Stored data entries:
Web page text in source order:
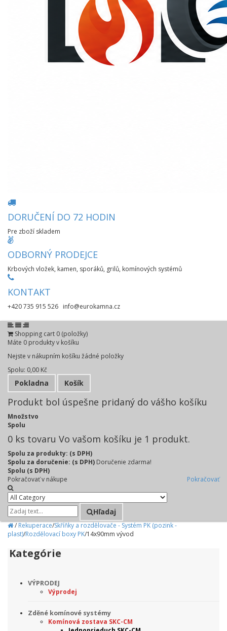
DORUČENÍ DO 72 HODIN
Pre zboží skladem
ODBORNÝ PRODEJCE
Krbových vložek, kamen, sporáků, grilů, komínových systémů
KONTAKT
+420 735 915 526 info@eurokamna.cz
Shopping cart 0 (položky)
Máte 0 produkty v košíku
Nejste v nákupním košíku žádné položky
Spolu: 0,00 Kč
Pokladna Košík
Produkt bol úspešne pridaný do vášho košíku
Množstvo
Spolu
0 ks tovaru Vo vašom košíku je 1 produkt.
Spolu za produkty: (s DPH)
Spolu za doručenie: (s DPH) Doručenie zdarma!
Spolu (s DPH)
Pokračovať v nákupe
Pokračovať
Hľadaj
/ Rekuperace/Skříňky a rozdělovače - Systém PK (pozink -
plast)/Rozdělovací boxy PK/14x90mm vývod
Kategórie
VÝPRODEJ
Výprodej
Zděné komínové systémy
Komínová zostava SKC-CM
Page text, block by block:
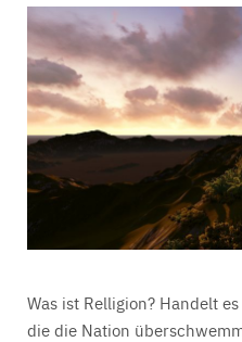
Was ist Relligion? Handelt
die die Nation
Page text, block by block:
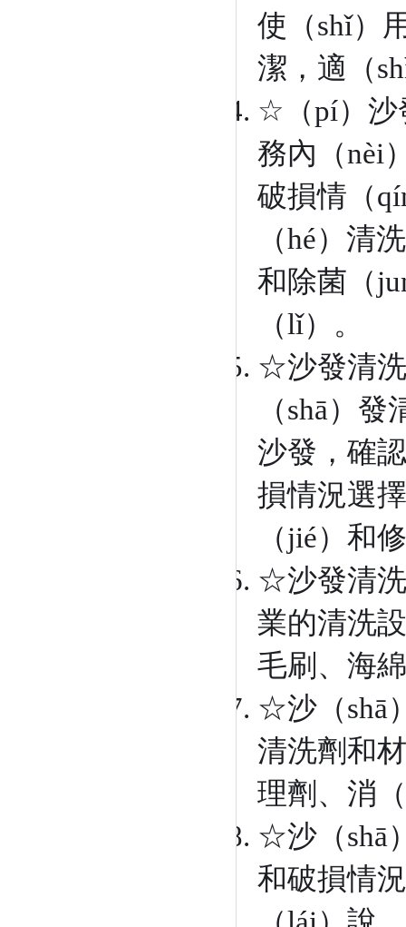
使（shǐ）
潔，適（
☆（pí）沙
務內（nèi
破損情（
（hé）清
和除菌（
（lǐ）。
☆沙發清洗
（shā）
沙發，確
損情況選
（jié）和
☆沙發清
業的清洗
毛刷、海
☆沙（shā
清洗劑和
理劑、消
☆沙（shā
和破損情

YOUR TASK: Give back the records above exactly, limited to the lines between the one holding "0 ks tovaru Vo vašom košíku je 1 produkt." and the one holding "Rekuperace/Skříňky a rozdělovače", inclusive.

TASK ANSWER:
0 ks tovaru Vo vašom košíku je 1 produkt.
Spolu za produkty: (s DPH)
Spolu za doručenie: (s DPH) Doručenie zdarma!
Spolu (s DPH)
Pokračovať v nákupe
Pokračovať
Hľadaj
/ Rekuperace/Skříňky a rozdělovače - Systém PK (pozink -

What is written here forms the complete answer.